Now here come Patrick Mahomes and the Chiefs. And somebody’s got to cover Tyreek Hill, arguably the fastest player the Patriots will have seen since Lamar. Kansas City nearly beat the Patriots in the last AFC title game, but with Frank Clark now on the front line and the fabulous Honey Badger, Tyrann Mathieu, on the back end, Andy Reid will bring a better defense to Gillette Stadium on Sunday. Did you see what the Chiefs did to Raiders quarterback Derek Carr in the cold weather during a 40-9 romp? They’ve got ways to cover for a 30th-ranked run defense.

Then, there was Sunday night. Deshaun Watson’s night. The Patriots looked like a team stricken by the flu, all right. Missed tackles on back-to-back plays in the second quarter boosted an 88-yard touchdown drive. Watson later burned Patriots cornerback Jonathan Jones on consecutive long TD throws (only one counted), while former Belichick assistants Bill O’Brien and Romeo Crennel burned their former boss with creative X’s and O’s.

But put a fork in them?

New England is set up a bit differently from other teams.

As bad as the Patriots looked in H-Town, it was only one loss. The missed tackles are correctable. The blitz pickups beg for more consistency, but the pressure could have been worse. As it stands now, the Patriots are 10-2, same as the Seahawks, Saints, Ravens and 49ers.

But in this week-to-week cycle that captures the appeal of the nation’s most popular sport, overreactions are as inherent to the equation as head-scratching rulings from the NFL replay command center. At midseason, some people were hailing the Patriots defense in the realm with the 1985 Bears. That was a stretch, given the sample size against some awful offenses to that point.

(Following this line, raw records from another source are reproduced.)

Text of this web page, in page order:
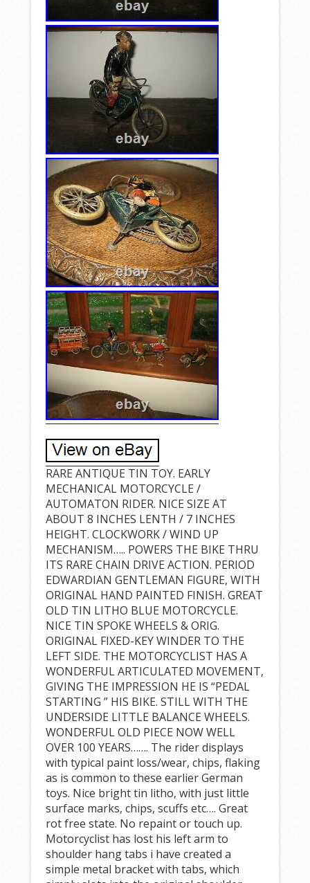
RARE ANTIQUE TIN TOY. EARLY
MECHANICAL MOTORCYCLE /
AUTOMATON RIDER. NICE SIZE AT
ABOUT 8 INCHES LENTH / 7 INCHES
HEIGHT. CLOCKWORK / WIND UP
MECHANISM….. POWERS THE BIKE THRU
ITS RARE CHAIN DRIVE ACTION. PERIOD
EDWARDIAN GENTLEMAN FIGURE, WITH
ORIGINAL HAND PAINTED FINISH. GREAT
OLD TIN LITHO BLUE MOTORCYCLE.
NICE TIN SPOKE WHEELS & ORIG.
ORIGINAL FIXED-KEY WINDER TO THE
LEFT SIDE. THE MOTORCYCLIST HAS A
WONDERFUL ARTICULATED MOVEMENT,
GIVING THE IMPRESSION HE IS “PEDAL
STARTING ” HIS BIKE. STILL WITH THE
UNDERSIDE LITTLE BALANCE WHEELS.
WONDERFUL OLD PIECE NOW WELL
OVER 100 YEARS……. The rider displays
with typical paint loss/wear, chips, flaking
as is common to these earlier German
toys. Nice bright tin litho, with just little
surface marks, chips, scuffs etc…. Great
rot free state. No repaint or touch up.
Motorcyclist has lost his left arm to
shoulder hang tabs i have created a
simple metal bracket with tabs, which
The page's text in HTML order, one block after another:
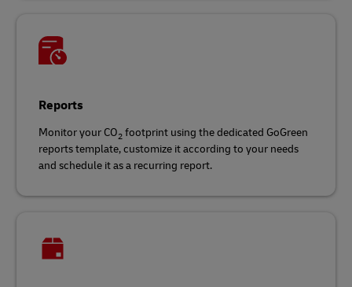
Reports
Monitor your CO2 footprint using the dedicated GoGreen
reports template, customize it according to your needs
and schedule it as a recurring report.
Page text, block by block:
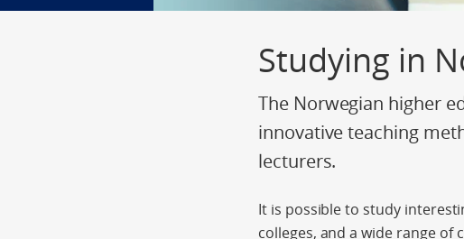
Studying in
The Norwegian higher
innovative teaching
lecturers.
It is possible to study
colleges, and a wide range
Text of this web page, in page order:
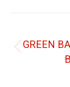
GREEN
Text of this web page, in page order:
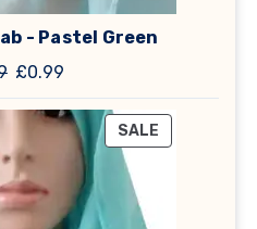
- Pastel Green
Original
price
was:
£0.99
price
is:
£0.99.
SALE
ON
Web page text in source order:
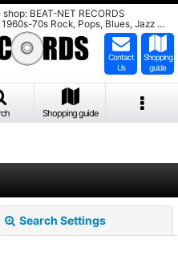
BEAT-NET RECORDS
70s Rock, Pops, Blues, Jazz ...
Contact
Us
Shopping
guide
Shopping guide
Search Settings
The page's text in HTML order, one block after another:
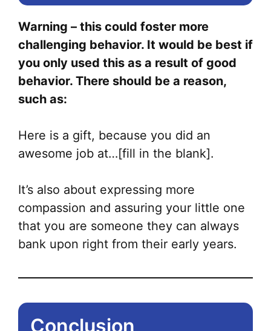
Warning – this could foster more
challenging behavior. It would be best if
you only used this as a result of good
behavior. There should be a reason,
such as:
Here is a gift, because you did an
awesome job at…[fill in the blank].
It’s also about expressing more
compassion and assuring your little one
that you are someone they can always
bank upon right from their early years.
Conclusion
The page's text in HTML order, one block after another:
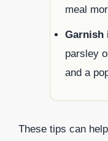
meal
Garnish
parsley
and a
These tips can
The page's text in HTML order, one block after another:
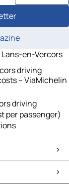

Now what with that unit? It’s not the ’85 Bears, but not chopped liver, either. No need to overreact.

“Simple,” said Patriots safety Devin McCourty. “Come out and try to beat Kansas City Sunday. That’s what it is for us. Got four games left, we’ve got to find a way to win. I don’t care how it is. Ugly, score a lot of points, don’t score. This time of year, the good teams, the teams that will be there at the end, find ways to win. We’ve done that here before.”

In other words, wait and see.

Maybe this won’t wind up as the year the Patriots win a seventh Super Bowl, but that is hardly a fait accompli. There’s still a quarter of the regular season left, then a bye week for four teams that will be lucky the NFL – unlike the NBA, NHL and Major League Baseball — doesn’t require its champions win an evenly prescribed number of postseason games when compared to a wild-card hopefuls.

So, in some regards, the Patriots have it set up just like we’ve seen it before. As much as it’s natural to desire something fresh and new – like Jackson, the Saints escaping more postseason heartbreak or Russell Wilson without The Legion of Boom – they’ll have a chance. These seasons are always works in process. Part of Belichick’s wisdom is the resourcefulness to craft teams year-to-year, with week-to-week twists, given situational circumstances.

Remember last year? The Patriots were ripe to be written off in December with back-to-back losses at Miami and Pittsburgh. Brady looked like toast. But somehow they survived and won another crown.

I know: They didn’t even crack 14 points in the lowest-scoring Super Bowl ever. The TB12 Method has an expiration date, just like every player who laces up the cleats. There are emerging stars and threats lurking. The odds are against the Patriots.

But this won’t be settled until January. Things are off, but a few more Sundays are still on the calendar. They don’t have to win by scoring 50 points. It’s the Al Davis thing: Just win. If anybody deserves the benefit of the doubt, it’s Brady and Belichick. Again.